1531. “Maliye” bölümünde daha ayrıntılı bir biçimde göreceğimiz gibi, Kur’an (Tevbe: 9/60), devlet bütçesiyle ilgili prensipleri de belirlemiş ve gayet açık bir ifade ile memurlardan ve bunların maaşlarından bahsetmiştir. Fakat özellikle hadislerde, oldukça ilginç ayrıntılar karşımıza çıkmaktadır:

1532. a) “Kim ki bir kamu görevine girmeye çalışır ve bu konuda ısrar ederse, ona görev vermeyiz.”429 Ve yine: “Kendiliğinden bir göreve talip olma! Zira kendi isteğin üzerine sana bir iş verilecek olursa, yetersiz olduğun takdirde bundan sen sorumlu olursun; aksine, istemediğin halde bir iş sana tevdi edilmiş ise, sıkıntıya düştüğünde sana yardım edilecektir.”430 Böylece, haris ve maceraperest kimselerin cesaretleri kırılmak ve ehil olmayanların devlet görevlerine gelmeleri engellenmek istenmektedir.

1533. b) “Kendisine maaş ödediğimiz her memur, şayet kendi adına Beytu’l-Mâl’den başka bir gelir elde etmeye kalkışırsa, sahtekârlık yapmış sayılacaktır.431

1534. c) “Kendisini görevlendirdiğimiz kimse aile yardımı da alabilecektir. Eğer hizmetçi ya da uşağı yoksa onunkini de, evi yoksa kira yardımını da alabilecektir. Devlete ait mallarla ilgili olarak bunların dışındaki her türlü harcama dolandırıcılık ve hırsızlık kapsamına girer.432

1535. d) Resulullah (AS), İbn el-Lutbiyye (veya İbn el-Utbiyye) el-Ezdî adında birini, vergi tahsildarı olarak görevlendirdi. Bu zat, vergileri toplayıp Medine’ye döndüğünde beraberinde çok miktarda eşya da getirerek şöyle dedi: “Şurası size ait, bunlar ise bana hediye olarak verildi.” Bunun üzerine Resulullah (AS), mescidin minberine çıkıp şöyle buyurdu:

“Nasıl oluyor da gönderdiğimiz bir vergi tahsildarı (âmil) dönüp geldiğinde “bu size aittir, şu ise benimkidir” diyebiliyor? O anasının ya da babasının evinde oturup kalsaydı da görseydi bakalım, kendisine herhangi bir hediye gelecek miydi? (Bu kusurlu hareketinden dolayı Hesap Günü’nde onun cezalandırılacağına işaret edilmektedir).
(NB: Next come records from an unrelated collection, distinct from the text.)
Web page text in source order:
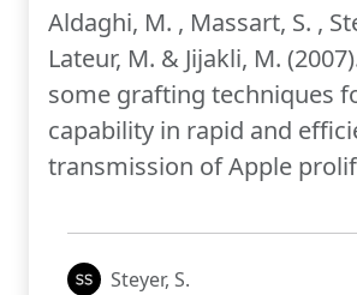
Aldaghi, M. , Massart, S. ,
Lateur, M. & Jijakli, M.
some grafting techniques
capability in rapid and
transmission of Apple
Steyer, S.
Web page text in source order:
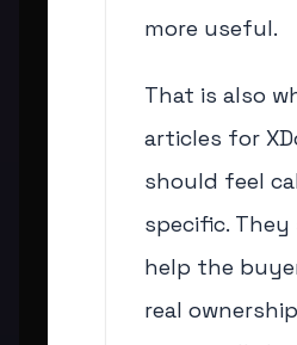
more useful.
That is also
articles for
should feel
specific.
help the
real
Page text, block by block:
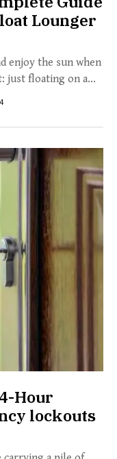
Lounger
enjoy the sun when
just floating on a...
Hour
lockouts
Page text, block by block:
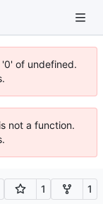
of undefined.
not a function.
1 1
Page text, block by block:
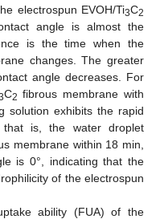
electrospun EVOH/Ti3C2
angle is almost the
is the time when the
changes. The greater
angle decreases. For
C2 fibrous membrane with
solution exhibits the rapid
is, the water droplet
membrane within 18 min,
is 0°, indicating that the
of the electrospun
ability (FUA) of the
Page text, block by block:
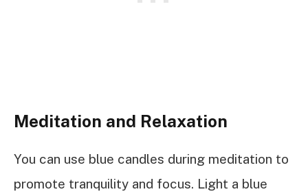
Meditation and Relaxation
You can use blue candles during meditation to
promote tranquility and focus. Light a blue
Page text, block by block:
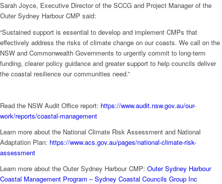
Sarah Joyce, Executive Director of the SCCG and Project Manager of the
Outer Sydney Harbour CMP said:
“Sustained support is essential to develop and implement CMPs that
effectively address the risks of climate change on our coasts. We call on the
NSW and Commonwealth Governments to urgently commit to long-term
funding, clearer policy guidance and greater support to help councils deliver
the coastal resilience our communities need.”
Read the NSW Audit Office report: https://www.audit.nsw.gov.au/our-
work/reports/coastal-management
Learn more about the National Climate Risk Assessment and National
Adaptation Plan: https://www.acs.gov.au/pages/national-climate-risk-
assessment
Learn more about the Outer Sydney Harbour CMP: Outer Sydney Harbour
Coastal Management Program – Sydney Coastal Councils Group Inc
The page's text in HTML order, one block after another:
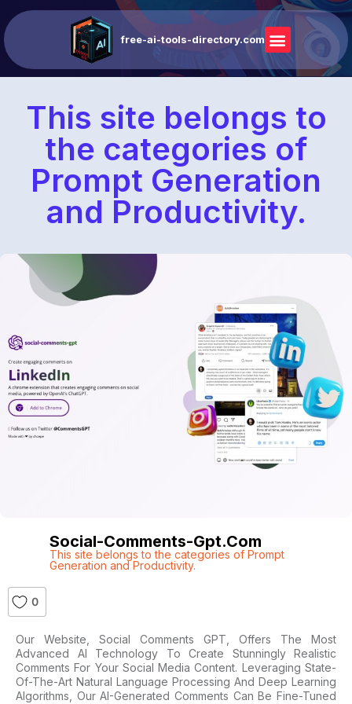
free-ai-tools-directory.com
This site belongs to
the categories of
Prompt Generation
and Productivity.
Social-Comments-Gpt.com
This site belongs to the categories of Prompt
Generation and Productivity.
0
Our Website, Social Comments GPT, Offers The Most
Advanced AI Technology To Create Stunningly Realistic
Comments For Your Social Media Content. Leveraging State-
Of-The-Art Natural Language Processing And Deep Learning
Algorithms, Our AI-Generated Comments Can Be Fine-Tuned
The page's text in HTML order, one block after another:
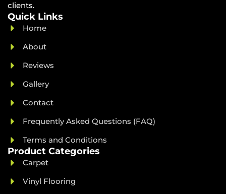
clients.
Quick Links
Home
About
Reviews
Gallery
Contact
Frequently Asked Questions (FAQ)
Terms and Conditions
Product Categories
Carpet
Vinyl Flooring
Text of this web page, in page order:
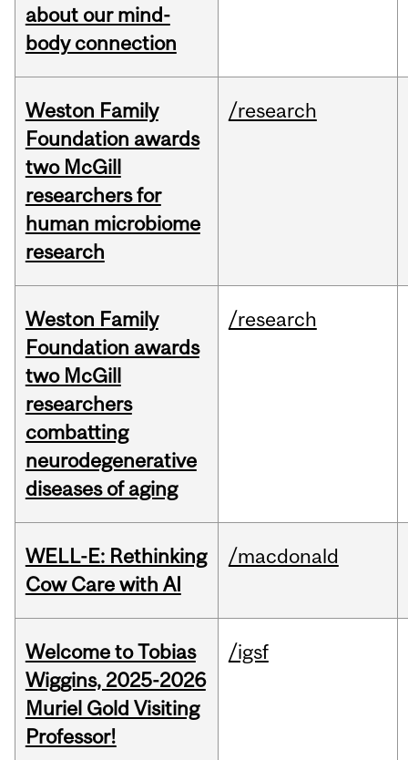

Yâ Rabbi, onlara tebliğ edip uyardım mı? Yâ Rabbi, onlara tebliğ edip uyardım mı!”433

1536. Rüşvetle ilgili olarak, onun alınmasını ve verilmesini kesinlikle yasaklayan, ayrıca bunları işleyenlerin Âhirette çarptırılacakları cezalardan bahseden çok sayıda hadis mevcuttur.

1537. Kamu görevleri konusundaki eğitim-öğretim konusunu daha yukarıda özel bir bölüm içerisinde ele almıştık. Şimdi ise, bugün için elimizde mevcut bilgiler çerçevesinde diğer idarî işlerin nasıl yapıldığını inceleyeceğiz.